DIRECTIONS FOR THIS TASK
Please filter the data down to the lines that include the word "Crochet" and copy them.

Excerpts from a dataset:
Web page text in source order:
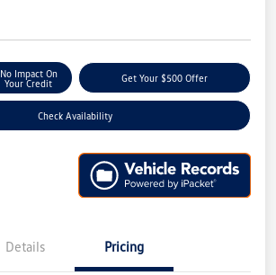
No Impact On
Your Credit
Get Your $500 Offer
Check Availability
Details Pricing
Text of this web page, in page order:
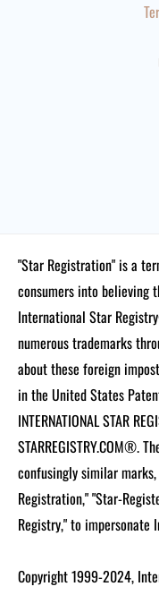
"Star Registration" is a
consumers into believing
International Star
numerous trademarks
about these foreign
in the United States
INTERNATIONAL STAR
STARREGISTRY.COM®.
confusingly similar
Registration," "Star-
Registry," to
Copyright 1999-2024,
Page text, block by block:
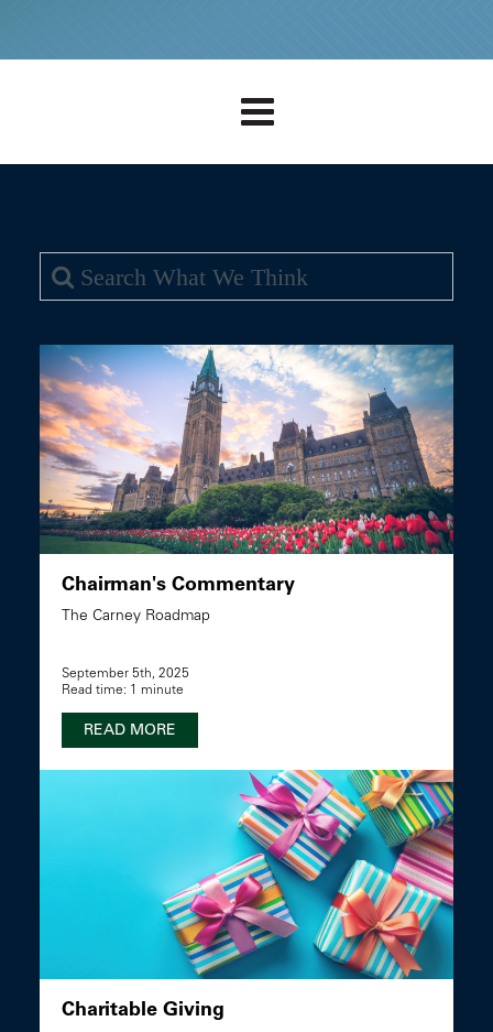
Chairman's Commentary
The Carney Roadmap
September 5th, 2025
Read time: 1 minute
READ MORE
Charitable Giving
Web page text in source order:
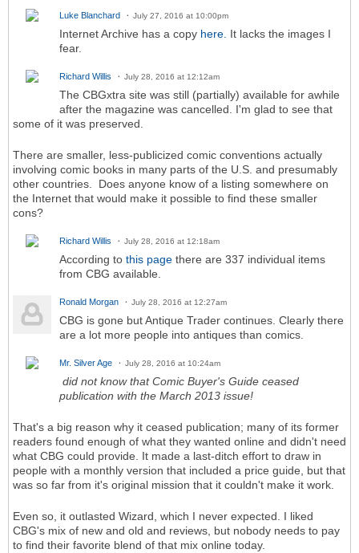
Luke Blanchard July 27, 2016 at 10:00pm
Internet Archive has a copy here. It lacks the images I
fear.
Richard Willis July 28, 2016 at 12:12am
The CBGxtra site was still (partially) available for awhile
after the magazine was cancelled. I'm glad to see that
some of it was preserved.
There are smaller, less-publicized comic conventions actually
involving comic books in many parts of the U.S. and presumably
other countries. Does anyone know of a listing somewhere on
the Internet that would make it possible to find these smaller
cons?
Richard Willis July 28, 2016 at 12:18am
According to this page there are 337 individual items
from CBG available.
Ronald Morgan July 28, 2016 at 12:27am
CBG is gone but Antique Trader continues. Clearly there
are a lot more people into antiques than comics.
Mr. Silver Age July 28, 2016 at 10:24am
did not know that Comic Buyer's Guide ceased
publication with the March 2013 issue!
That's a big reason why it ceased publication; many of its former
readers found enough of what they wanted online and didn't need
what CBG could provide. It made a last-ditch effort to draw in
people with a monthly version that included a price guide, but that
was so far from it's original mission that it couldn't make it work.
Even so, it outlasted Wizard, which I never expected. I liked
CBG's mix of new and old and reviews, but nobody needs to pay
to find their favorite blend of that mix online today.
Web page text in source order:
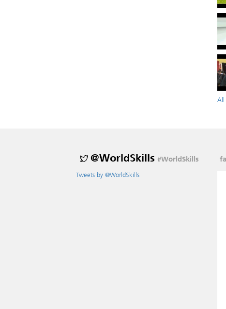
All
@WorldSkills #WorldSkills
Tweets by @WorldSkills
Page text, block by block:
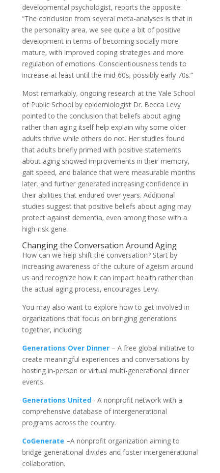
developmental psychologist, reports the opposite:
“The conclusion from several meta-analyses is that in
the personality area, we see quite a bit of positive
development in terms of becoming socially more
mature, with improved coping strategies and more
regulation of emotions. Conscientiousness tends to
increase at least until the mid-60s, possibly early 70s.”
Most remarkably, ongoing research at the Yale School
of Public School by epidemiologist Dr. Becca Levy
pointed to the conclusion that beliefs about aging
rather than aging itself help explain why some older
adults thrive while others do not. Her studies found
that adults briefly primed with pos­itive statements
about aging showed improvements in their memory,
gait speed, and balance that were measurable months
later, and further generated increasing confidence in
their abilities that endured over years. Additional
studies suggest that positive beliefs about aging may
protect against dementia, even among those with a
high-risk gene.
Changing the Conversation Around Aging
How can we help shift the conversation? Start by
increasing awareness of the culture of ageism around
us and recognize how it can impact health rather than
the actual aging process, encourages Levy.
You may also want to explore how to get involved in
organizations that focus on bringing generations
together, including:
Generations Over Dinner– A free global initiative to
create meaningful experiences and conversations by
hosting in-person or virtual multi-generational dinner
events.
Generations United– A nonprofit network with a
comprehensive database of intergenerational
programs across the country.
CoGenerate –A nonprofit organization aiming to
bridge generational divides and foster intergenerational
collaboration.
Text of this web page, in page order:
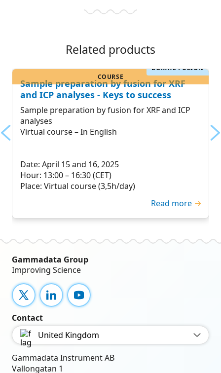
Related products
COURSE
BORATE FUSION
Sample preparation by fusion for XRF
and ICP analyses - Keys to success
Sample preparation by fusion for XRF and ICP
analyses
Virtual course – In English
Date: April 15 and 16, 2025
Hour: 13:00 – 16:30 (CET)
Place: Virtual course (3,5h/day)
Read more
Gammadata Group
Improving Science
X LinkedInYouTube
Contact
United Kingdom
Gammadata Instrument AB
Vallongatan 1
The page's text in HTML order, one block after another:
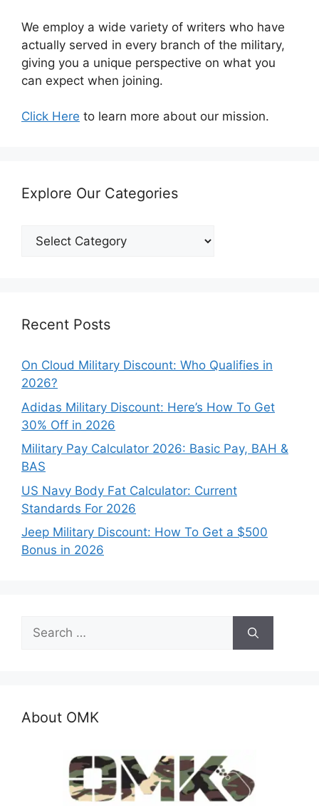
We employ a wide variety of writers who have
actually served in every branch of the military,
giving you a unique perspective on what you
can expect when joining.
Click Here to learn more about our mission.
Explore Our Categories
Explore
Recent Posts
On Cloud Military Discount: Who Qualifies in
2026?
Adidas Military Discount: Here’s How To Get
30% Off in 2026
Military Pay Calculator 2026: Basic Pay, BAH &
BAS
US Navy Body Fat Calculator: Current
Standards For 2026
Jeep Military Discount: How To Get a $500
Bonus in 2026
Search
for:
About OMK
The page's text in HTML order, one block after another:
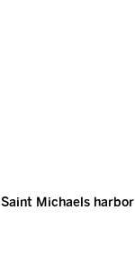
Saint Michaels harbor
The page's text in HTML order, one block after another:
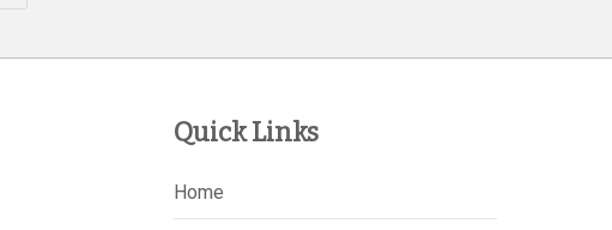
Quick Links
Home
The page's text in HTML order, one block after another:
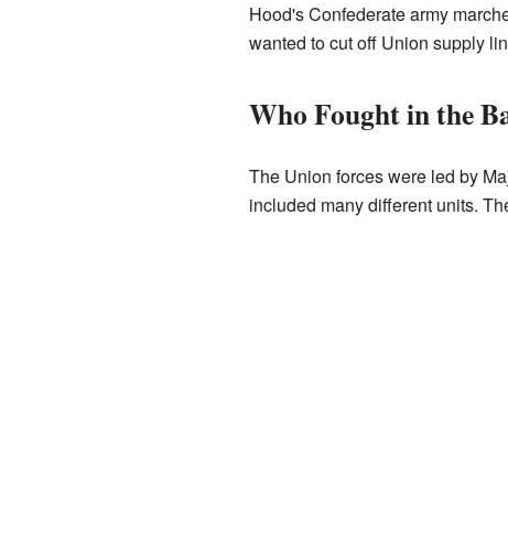
Hood's Confederate army
wanted to cut off Union supply
Who Fought in the
The Union forces were led by
included many different units.
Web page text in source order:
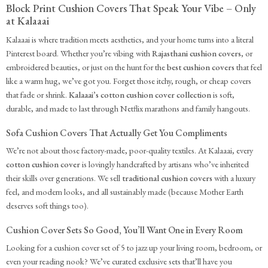
Block Print Cushion Covers That Speak Your Vibe – Only
at Kalaaai
Kalaaai is where tradition meets aesthetics, and your home turns into a literal
Pinterest board. Whether you’re vibing withRajasthani cushion covers, or
embroidered beauties, or just on the hunt for thebest cushion covers that feel
like a warm hug, we’ve got you. Forget those itchy, rough, or cheap covers
that fade or shrink. Kalaaai’s cotton cushion cover collectionis soft,
durable, and made to last through Netflix marathons and family hangouts.
Sofa Cushion Covers That Actually Get You Compliments
We’re not about those factory-made, poor-quality textiles. At Kalaaai, every
cotton cushion coveris lovingly handcrafted by artisans who’ve inherited
their skills over generations. We sell traditional cushion covers with a luxury
feel, and modern looks, and all sustainably made (because Mother Earth
deserves soft things too).
Cushion Cover Sets So Good, You’ll Want One in Every Room
Looking for a cushion cover set of 5 to jazz up your living room, bedroom, or
even your reading nook? We’ve curated exclusive sets that’ll have you
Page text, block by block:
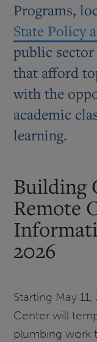
Programs,
State Policy
public
that afford
with the
academic
learning.
Building
Remote
2026
Starting May
Center will
plumbing work
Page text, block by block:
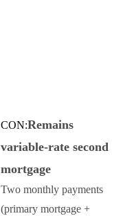
CON:Remains
variable-rate second
mortgage
Two monthly payments
(primary mortgage +
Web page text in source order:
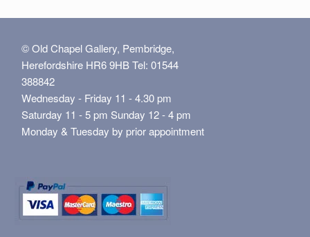
© Old Chapel Gallery, Pembridge,
Herefordshire HR6 9HB Tel: 01544
388842
Wednesday - Friday 11 - 4.30 pm
Saturday 11 - 5 pm Sunday 12 - 4 pm
Monday & Tuesday by prior appointment
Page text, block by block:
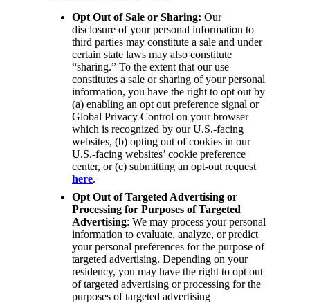
Opt Out of Sale or Sharing: Our
disclosure of your personal information to
third parties may constitute a sale and under
certain state laws may also constitute
“sharing.” To the extent that our use
constitutes a sale or sharing of your personal
information, you have the right to opt out by
(a) enabling an opt out preference signal or
Global Privacy Control on your browser
which is recognized by our U.S.-facing
websites, (b) opting out of cookies in our
U.S.-facing websites’ cookie preference
center, or (c) submitting an opt-out request
here.
Opt Out of Targeted Advertising or
Processing for Purposes of Targeted
Advertising: We may process your personal
information to evaluate, analyze, or predict
your personal preferences for the purpose of
targeted advertising. Depending on your
residency, you may have the right to opt out
of targeted advertising or processing for the
purposes of targeted advertising
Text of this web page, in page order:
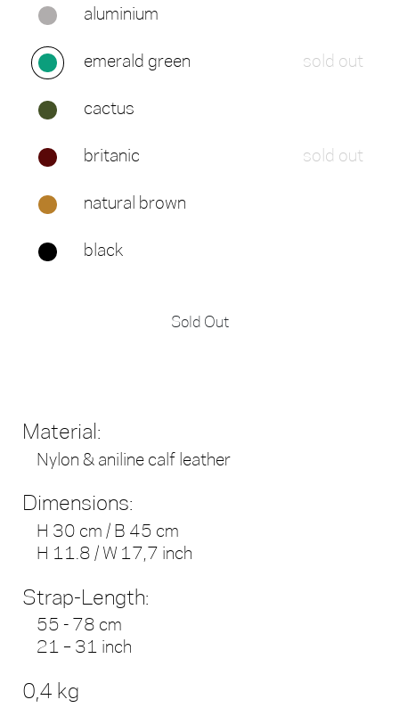
aluminium
emerald green sold out
cactus
britanic sold out
natural brown
black
Sold Out
Material:
Nylon & aniline calf leather
Dimensions:
H 30 cm / B 45 cm
H 11.8 / W 17,7 inch
Strap-Length:
55 - 78 cm
21 – 31 inch
0,4 kg
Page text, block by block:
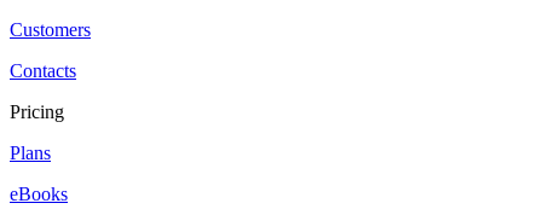
Customers
Contacts
Pricing
Plans
eBooks
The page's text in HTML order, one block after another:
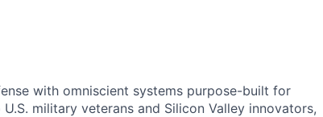
with omniscient systems purpose-built for
military veterans and Silicon Valley innovators,
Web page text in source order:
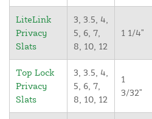
LiteLink
Privacy
Slats
3, 3.5, 4,
5, 6, 7,
8, 10, 12
1 1/4"
Top Lock
Privacy
Slats
3, 3.5, 4,
5, 6, 7,
8, 10, 12
1
3/32"
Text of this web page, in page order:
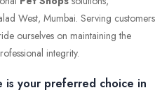
West, Mumbai. Serving customers
ourselves on maintaining the
integrity.
is your preferred choice in
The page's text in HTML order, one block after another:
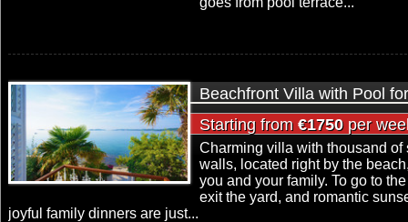
Beachfront Villa with Pool
Starting from €1750per
Charming villa with thousand
walls, located right by the
you and your family. To go to
exit the yard, and romantic
joyful family dinners are just...
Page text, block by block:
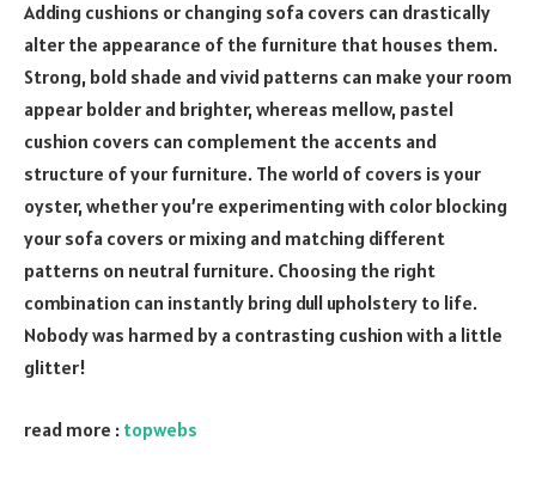
Adding cushions or changing sofa covers can drastically
alter the appearance of the furniture that houses them.
Strong, bold shade and vivid patterns can make your room
appear bolder and brighter, whereas mellow, pastel
cushion covers can complement the accents and
structure of your furniture. The world of covers is your
oyster, whether you’re experimenting with color blocking
your sofa covers or mixing and matching different
patterns on neutral furniture. Choosing the right
combination can instantly bring dull upholstery to life.
Nobody was harmed by a contrasting cushion with a little
glitter!
read more : topwebs
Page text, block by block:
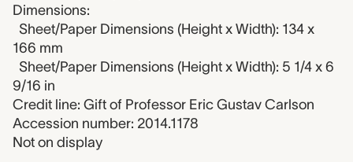
Dimensions:
Sheet/Paper Dimensions (Height x Width): 134 x
166 mm
Sheet/Paper Dimensions (Height x Width): 5 1/4 x 6
9/16 in
Credit line: Gift of Professor Eric Gustav Carlson
Accession number: 2014.1178
Not on display
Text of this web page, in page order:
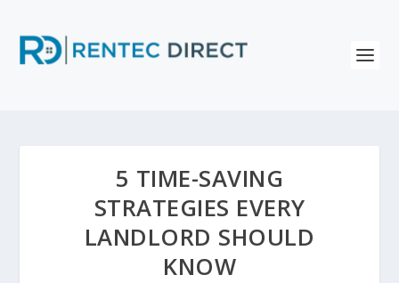
5 TIME-SAVING
STRATEGIES EVERY
LANDLORD SHOULD
KNOW
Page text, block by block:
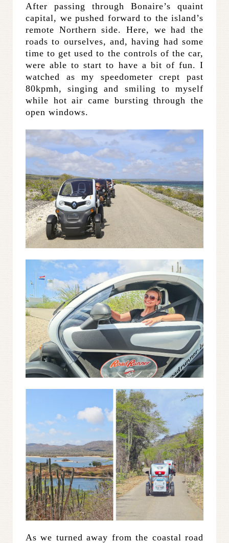
After passing through Bonaire’s quaint
capital, we pushed forward to the island’s
remote Northern side. Here, we had the
roads to ourselves, and, having had some
time to get used to the controls of the car,
were able to start to have a bit of fun. I
watched as my speedometer crept past
80kpmh, singing and smiling to myself
while hot air came bursting through the
open windows.
As we turned away from the coastal road
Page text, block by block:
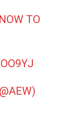
NOW TO
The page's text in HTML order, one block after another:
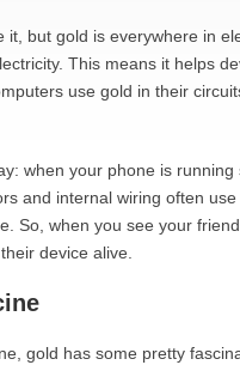
it, but gold is everywhere in
This means it helps
use gold in their
when your phone is
and internal wiring often
So, when you see your
device alive.
gold has some pretty
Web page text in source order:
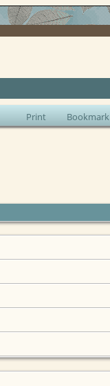
Print Bookmark
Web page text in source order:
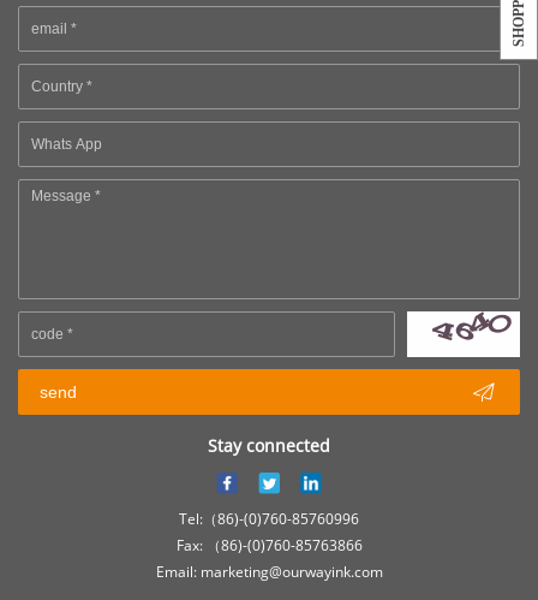
send 
Stay connected
Tel:（86)-(0)760-85760996
Fax: （86)-(0)760-85763866
Email: marketing@ourwayink.com
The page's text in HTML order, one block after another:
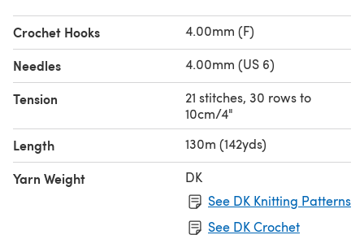
Crochet Hooks 4.00mm (F)
Needles 4.00mm (US 6)
Tension
21 stitches, 30 rows to
10cm/4"
Length 130m (142yds)
Yarn Weight
DK
See DK Knitting Patterns
See DK Crochet
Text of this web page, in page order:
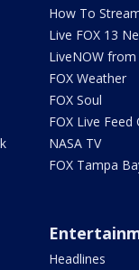
How To
Live FOX 13
LiveNOW from
FOX Weather
FOX Soul
FOX Live Feed
NASA TV
FOX Tampa
Headlines

SOLVED PROBLEM
Crochet Hooks 4.00mm (F)
See DK Crochet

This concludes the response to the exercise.